But once he said to Sibyl Dacy, "Ah, how sweet it would be–sweet for me, at least–if this intercourse might last forever!"
"That is an awful idea that you present," said Sibyl, with a hardly perceptible, involuntary shudder; "always on this hill-top, always passing and repassing this little hillock; always smelling these flowers! I always looking at this deep chasm in your brow; you always seeing my bloodless cheek!–doing this till these trees crumble away, till perhaps a new forest grew up wherever this white race had planted, and a race of savages again possess the soil. I should not like it. My mission here is but for a short time, and will soon be accomplished, and then I go."
"You do not rightly estimate the way in which the long time might be spent," said Septimius. "We would find out a thousand uses of this world, uses and enjoyments which now men never dream of, because the world is just held to their mouths, and then snatched away again, before they have time hardly to taste it, instead of becoming acquainted with the deliciousness of this great world-fruit. But you speak of a mission, and as if you were now in performance of it. Will you not tell me what it is?"
"No," said Sibyl Dacy, smiling on him. "But one day you shall know what it is,–none sooner nor better than you,–so much I promise you."
"Are we friends?" asked Septimius, somewhat puzzled by her look.
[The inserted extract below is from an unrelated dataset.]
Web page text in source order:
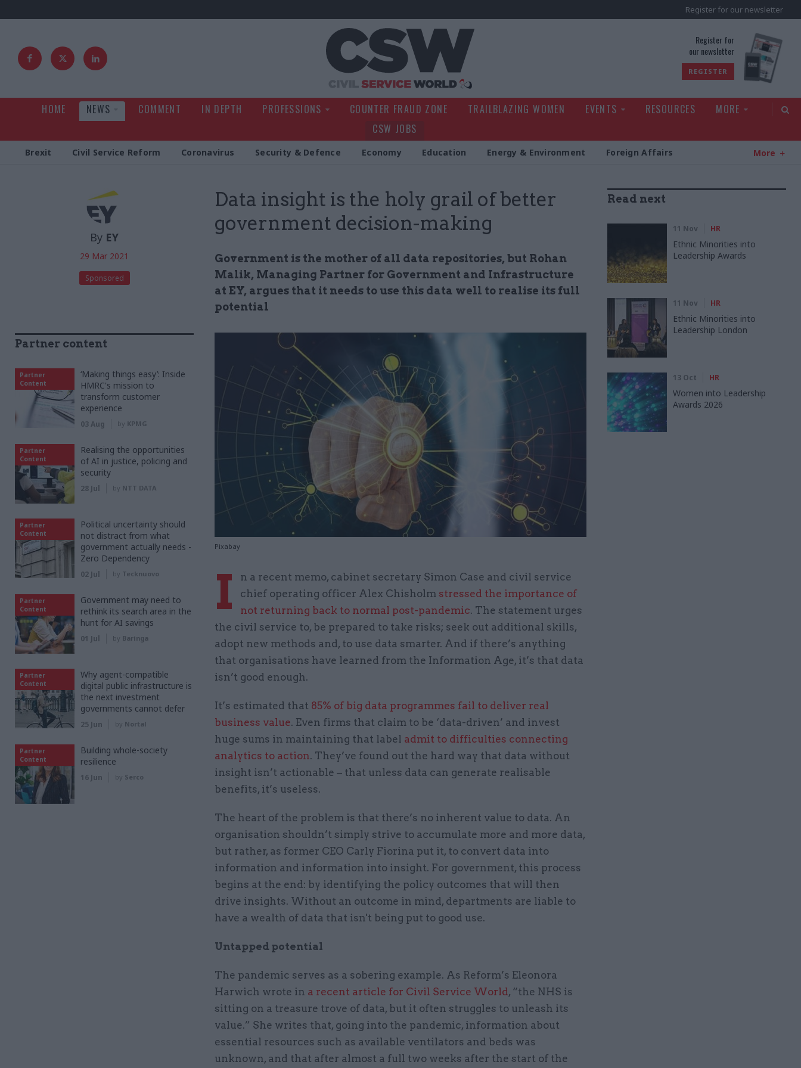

"We have an intimate relation to one another," replied Sibyl.
"And what is it?" demanded Septimius.
"That will appear hereafter," answered Sibyl, again smiling on him.
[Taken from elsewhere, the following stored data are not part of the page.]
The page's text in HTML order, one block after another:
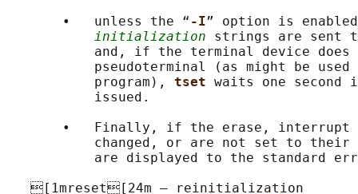
       •   unless the “
-I” option is
initialization strings are sent
and, if the terminal device does
pseudoterminal (as might be used
           program),
tset waits one second
           issued.
•   Finally, if the erase,
changed, or are not set to
are displayed to the standard
   [1mreset[24m — reinitialization
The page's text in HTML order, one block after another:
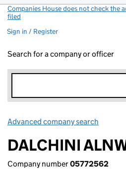
Companies House does not check the
filed
Sign in / Register
Search for a company or officer
Advanced company search
DALCHINI
Company number05772562

He knew not what to make of this, nor whether to be exalted or depressed; but, at all events, there seemed to be an accordance, a striking together, a mutual touch of their two natures, as if, somehow or other, they were performing the same part of solemn music; so that he felt his soul thrill, and at the same time shudder. Some sort of sympathy there surely was, but of what nature he could not tell; though often he was impelled to ask himself the same question he asked Sibyl, "Are we friends?" because of a sudden shock and repulsion that came between them, and passed away in a moment; and there would be Sibyl, smiling askance on him.
And then he toiled away again at his chemical pursuits; tried to mingle things harmoniously that apparently were not born to be mingled; discovering a science for himself, and mixing it up with absurdities that other chemists had long ago flung aside; but still there would be that turbid aspect, still that lack of fragrance, still that want of the peculiar temperature, that was announced as the test of the matter. Over and over again he set the crystal vase in the sun, and let it stay there the appointed time, hoping that it would digest in such a manner as to bring about the desired result.